Soccer Bowl '79 was the championship final of the 1979 NASL season. The National Conference champion Vancouver Whitecaps played the American Conference champion Tampa Bay Rowdies. The match was played on September 8, 1979, at Giants Stadium, in East Rutherford, New Jersey. This was the second straight year that Giants Stadium hosted the Soccer Bowl. The Whitecaps won the match, 2–1, to claim their first North American championship.

Background

Vancouver Whitecaps
The Vancouver Whitecaps qualified for the playoffs by virtue of winning the Western Division of the National Conference with 172 points. The Whitecaps defeated the Dallas Tornado in a first round series, two games to none. The first leg was played on August 15, 1979, in Dallas. The 'Caps won the match, 3–2. The return leg was played in Vancouver on August 18, 1979, before 30,328 fans. The home side did not disappoint, delivering a series winning, 2–1, victory.

In the conference semifinal series they went up against a divisional foe that knew them well, the Los Angeles Aztecs. Game 1 of the series proved to be their biggest test yet. When regulation ended the teams were level at 2–2. After 15 minutes of scoreless golden goal extra time the teams moved on to an NASL shoot-out, which the Aztecs won, 2–1. With their backs against the wall in Game 2, the Whitecaps delivered a gritty, 1–0, victory to tie the series at one game apiece. The squads took a 10-minute intermission before returning to the pitch to play a 30-minute mini-game tie breaker. Vancouver won it, 1–0, sending 32,375 fans home happy and themselves into the National Conference finals.

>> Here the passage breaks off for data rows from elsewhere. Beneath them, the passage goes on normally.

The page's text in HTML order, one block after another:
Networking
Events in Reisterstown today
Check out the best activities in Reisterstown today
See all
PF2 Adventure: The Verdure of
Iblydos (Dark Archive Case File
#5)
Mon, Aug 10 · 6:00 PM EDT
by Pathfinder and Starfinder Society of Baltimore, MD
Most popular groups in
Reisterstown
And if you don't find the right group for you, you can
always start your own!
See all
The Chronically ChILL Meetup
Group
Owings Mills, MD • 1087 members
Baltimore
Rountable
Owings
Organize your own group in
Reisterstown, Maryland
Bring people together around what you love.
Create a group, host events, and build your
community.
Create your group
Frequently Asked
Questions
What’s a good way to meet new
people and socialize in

In what would prove to be one of the most memorable series in NASL history, they faced the defending champion and number one seeded New York Cosmos. The first game was played in Vancouver on August 29, 1979, before 32,875. The Whitecaps top defense stymied the high powered Cosmos' attack to the tune of 2–0. The second leg was played at Giants Stadium on September 1, 1979, with 44,109 in the stands and millions more watching the nationally televised match on ABC. The affair was a dogfight that saw Willie Johnston level the score at 2–2 with a diving header the 85th minute to force extra time.

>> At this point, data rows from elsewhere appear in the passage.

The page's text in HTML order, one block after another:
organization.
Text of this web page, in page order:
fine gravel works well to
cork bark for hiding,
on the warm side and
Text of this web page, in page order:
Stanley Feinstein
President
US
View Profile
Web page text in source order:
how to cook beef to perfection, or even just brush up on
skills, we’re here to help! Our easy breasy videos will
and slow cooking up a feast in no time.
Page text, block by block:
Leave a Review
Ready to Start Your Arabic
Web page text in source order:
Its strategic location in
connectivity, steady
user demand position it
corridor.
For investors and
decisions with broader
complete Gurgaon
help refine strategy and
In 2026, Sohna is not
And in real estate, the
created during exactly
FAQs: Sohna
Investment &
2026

The Cosmos won a shootout, 3–1, after neither team was able to break through in the 15 minutes of extra time. This tied the series at 1 game apiece, and set the stage for another 30-minute mini-game. In the mini-game each teamed thought they'd taken the lead, only to have referee Toros Kaibritjain wave off the goal. And so, after another scoreless 30 minutes, a shootout was again the order of the day. This time it however, it was Vancouver who would come out on top, 3–2, to win the National Conference title and earn a hard-fought, well-deserved spot in the Soccer Bowl.

Tampa Bay Rowdies
The Tampa Bay Rowdies' road to the finals, though not nearly as bumpy as Vancouver's, had its challenges as well. Tampa Bay qualified for the playoffs by virtue of winning the Eastern Division of the American Conference with 169 points. The Rowdies easily dispatched the Detroit Express in a first round series, two games to none. The first leg was played in the climate-controlled Pontiac Silverdome on August 15, 1979. The Rowdies won convincingly that evening, 3–0. The return leg was played at Tampa Stadium in the afternoon heat of August 19, 1979, before 27,210 fans. The Rowdies again proved to be too much for the Express, delivering a series winning, 3–1, victory.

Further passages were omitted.